Biz de arkadaşlarla düşündük, tartıştık ve bir örgütlenmeye gitmemiz gerektiği sonucuna vardık. Önderliğin desteğiyle Eylül 1998’de geniş bir toplantı yaptık ve örgütlenme kararı aldık. Hemen çalışmalara başladık, mümkün olduğunca herkesi bu oluşuma kattık. Bilinçli olarak rejime yakın bazı insanları da dahil ettik. Amacımız aramızda arabuluculuk yapmalarıydı. Bu süreçte oluşumumuzu Arapça Tecemmu el-Ma’lûmat ed-Dimokratiyye adıyla örgütledik. Ancak uluslararası komplo süreciyle birlikte rejimin tavrı değişti. Öncesinde bize doğrudan müdahale etmeyen rejim, komplodan sonra tamamen düşman pozisyonuna geçti. 2002’ye kadar her türlü yolla bize saldırdılar, bizi eritmeye çalıştılar. Daha önce içimizde yer alan rejim yanlıları da bize karşı tavır geliştirdi ve 2002’de bu oluşum dağıtıldı.

Biz ise yeni bir örgütlenme için çalışmalarımızı sürdürdük. İlk etapta Rüstem Cudi yoldaşın öncülüğünde bir grup geldi, bize destek verdi.

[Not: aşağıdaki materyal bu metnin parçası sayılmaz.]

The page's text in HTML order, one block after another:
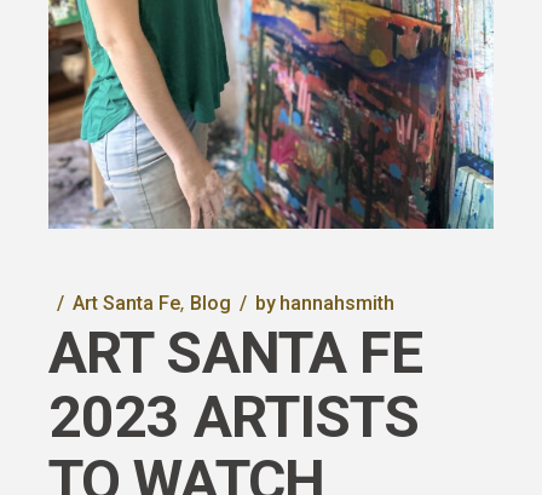
Art Santa Fe Blog by hannahsmith
ART SANTA FE
2023 ARTISTS
TO WATCH
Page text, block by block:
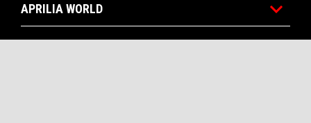
APRILIA WORLD
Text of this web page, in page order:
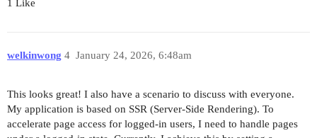
1 Like
welkinwong January 24, 2026, 6:48am
4
This looks great! I also have a scenario to discuss with everyone.
My application is based on SSR (Server-Side Rendering). To
accelerate page access for logged-in users, I need to handle pages
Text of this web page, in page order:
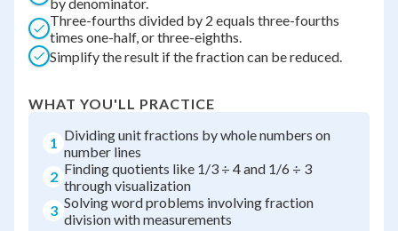
Three-fourths divided by 2 equals three-fourths
times one-half, or three-eighths.
Simplify the result if the fraction can be reduced.
WHAT YOU'LL PRACTICE
1 Dividing unit fractions by whole numbers on
number lines
2 Finding quotients like 1/3 ÷ 4 and 1/6 ÷ 3
through visualization
3 Solving word problems involving fraction
division with measurements
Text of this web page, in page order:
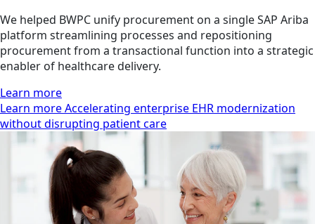
We helped BWPC unify procurement on a single SAP Ariba
platform streamlining processes and repositioning
procurement from a transactional function into a strategic
enabler of healthcare delivery.
Learn more
Learn more Accelerating enterprise EHR modernization
without disrupting patient care
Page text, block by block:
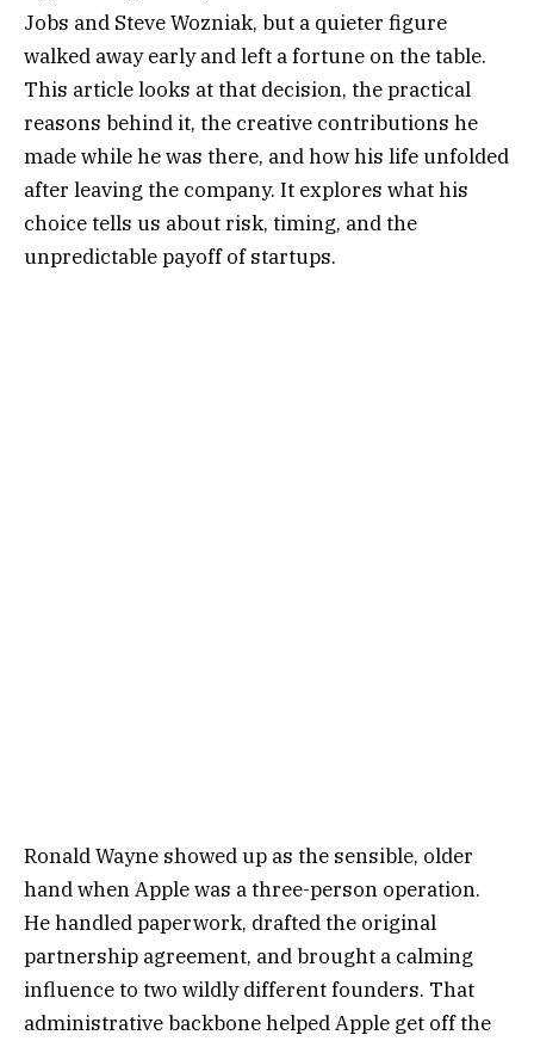
Jobs and Steve Wozniak, but a quieter figure
walked away early and left a fortune on the table.
This article looks at that decision, the practical
reasons behind it, the creative contributions he
made while he was there, and how his life unfolded
after leaving the company. It explores what his
choice tells us about risk, timing, and the
unpredictable payoff of startups.
Ronald Wayne showed up as the sensible, older
hand when Apple was a three-person operation.
He handled paperwork, drafted the original
partnership agreement, and brought a calming
influence to two wildly different founders. That
administrative backbone helped Apple get off the
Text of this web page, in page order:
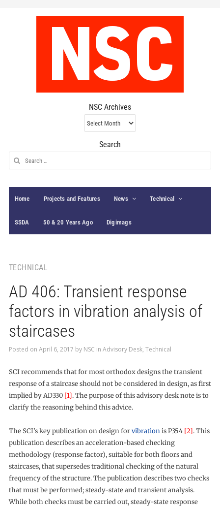
NSC Archives
NSC
Archives
Search
Search
for:
Home Projects and Features News Technical
SSDA 50 & 20 Years Ago Digimags
TECHNICAL
AD 406: Transient response
factors in vibration analysis of
staircases
Posted on April 6, 2017 by NSC in Advisory Desk, Technical
SCI recommends that for most orthodox designs the transient
response of a staircase should not be considered in design, as first
implied by AD330 [1]. The purpose of this advisory desk note is to
clarify the reasoning behind this advice.
The SCI’s key publication on design forvibrationis P354 [2]. This
publication describes an acceleration-based checking
methodology (response factor), suitable for both floors and
staircases, that supersedes traditional checking of the natural
frequency of the structure. The publication describes two checks
that must be performed; steady-state and transient analysis.
While both checks must be carried out, steady-state response
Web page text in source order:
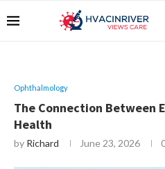
Ophthalmology
The Connection Between
Health
by Richard June 23, 2026
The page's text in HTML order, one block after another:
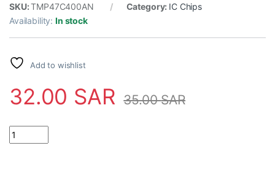
SKU:TMP47C400AN Category: IC Chips
Availability:In stock
Add to wishlist
32.00 SAR 35.00SAR
IC TMP47C400AN quantity
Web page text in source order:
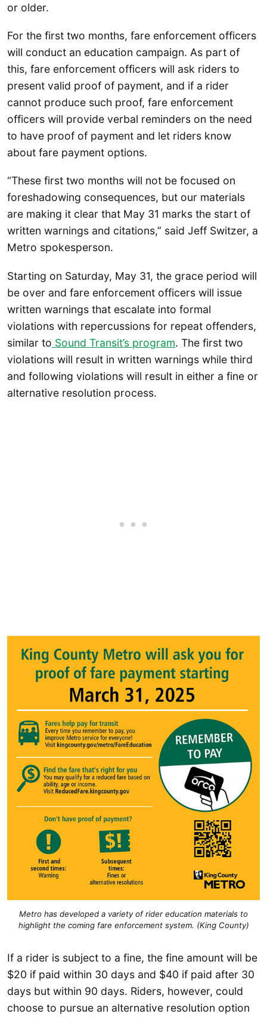
or older.
For the first two months, fare enforcement officers
will conduct an education campaign. As part of
this, fare enforcement officers will ask riders to
present valid proof of payment, and if a rider
cannot produce such proof, fare enforcement
officers will provide verbal reminders on the need
to have proof of payment and let riders know
about fare payment options.
“These first two months will not be focused on
foreshadowing consequences, but our materials
are making it clear that May 31 marks the start of
written warnings and citations,” said Jeff Switzer, a
Metro spokesperson.
Starting on Saturday, May 31, the grace period will
be over and fare enforcement officers will issue
written warnings that escalate into formal
violations with repercussions for repeat offenders,
similar to Sound Transit’s program. The first two
violations will result in written warnings while third
and following violations will result in either a fine or
alternative resolution process.
Metro has developed a variety of rider education materials to
highlight the coming fare enforcement system. (King County)
If a rider is subject to a fine, the fine amount will be
$20 if paid within 30 days and $40 if paid after 30
days but within 90 days. Riders, however, could
choose to pursue an alternative resolution option
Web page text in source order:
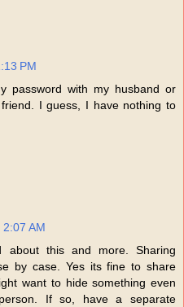
PM
password with my husband or
I guess, I have nothing to
AM
about this and more. Sharing
by case. Yes its fine to share
want to hide something even
If so, have a separate
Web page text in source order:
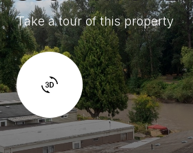
Take a tour of this property
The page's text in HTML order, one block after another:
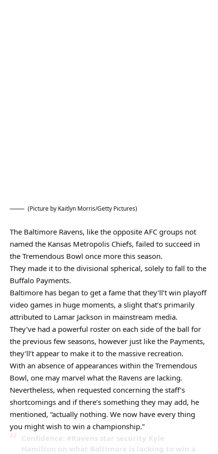
(Picture by Kaitlyn Morris/Getty Pictures)
The Baltimore Ravens, like the opposite AFC groups not
named the Kansas Metropolis Chiefs, failed to succeed in
the Tremendous Bowl once more this season.
They made it to the divisional spherical, solely to fall to the
Buffalo Payments.
Baltimore has began to get a fame that they’ll’t win playoff
video games in huge moments, a slight that’s primarily
attributed to Lamar Jackson in mainstream media.
They’ve had a powerful roster on each side of the ball for
the previous few seasons, however just like the Payments,
they’ll’t appear to make it to the massive recreation.
With an absence of appearances within the Tremendous
Bowl, one may marvel what the Ravens are lacking.
Nevertheless, when requested concerning the staff’s
shortcomings and if there’s something they may add, he
mentioned, “actually nothing. We now have every thing
you might wish to win a championship.”
Confidence: #Ravens star security Kyle
Hamilton on what Baltimore is lacking to win a
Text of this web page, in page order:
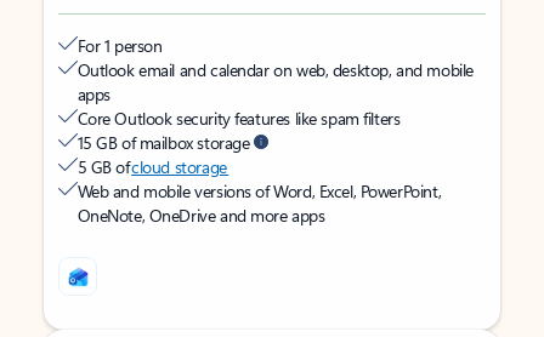
For 1 person
Outlook email and calendar on web, desktop, and mobile
apps
Core Outlook security features like spam filters
15 GB of mailbox storage
5 GB ofcloud storage
Web and mobile versions of Word, Excel, PowerPoint,
OneNote, OneDrive and more apps
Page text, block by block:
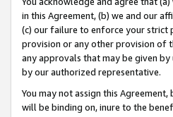
in this Agreement, (b) we and our
(c) our failure to enforce your strict
provision or any other provision of
any approvals that may be given
by our authorized representative.
You may not assign this
will be binding on, inure to the

Rejimin saldırıları ve bazı arkadaşlarımızın yakalanmasından sonra çalışmalarımızı Kürdistan’ın farklı bir bölgesinde yürütme kararı aldık.

Bu fikir Sayın Abdullah Öcalan’a ne zaman ve nasıl iletildi? Onun yaklaşımı ve önerileri nelerdi? Demokratik konfederalizm, kadın özgürlüğü ve yerel demokrasi çizgisi kuruluş sürecine nasıl yansıdı?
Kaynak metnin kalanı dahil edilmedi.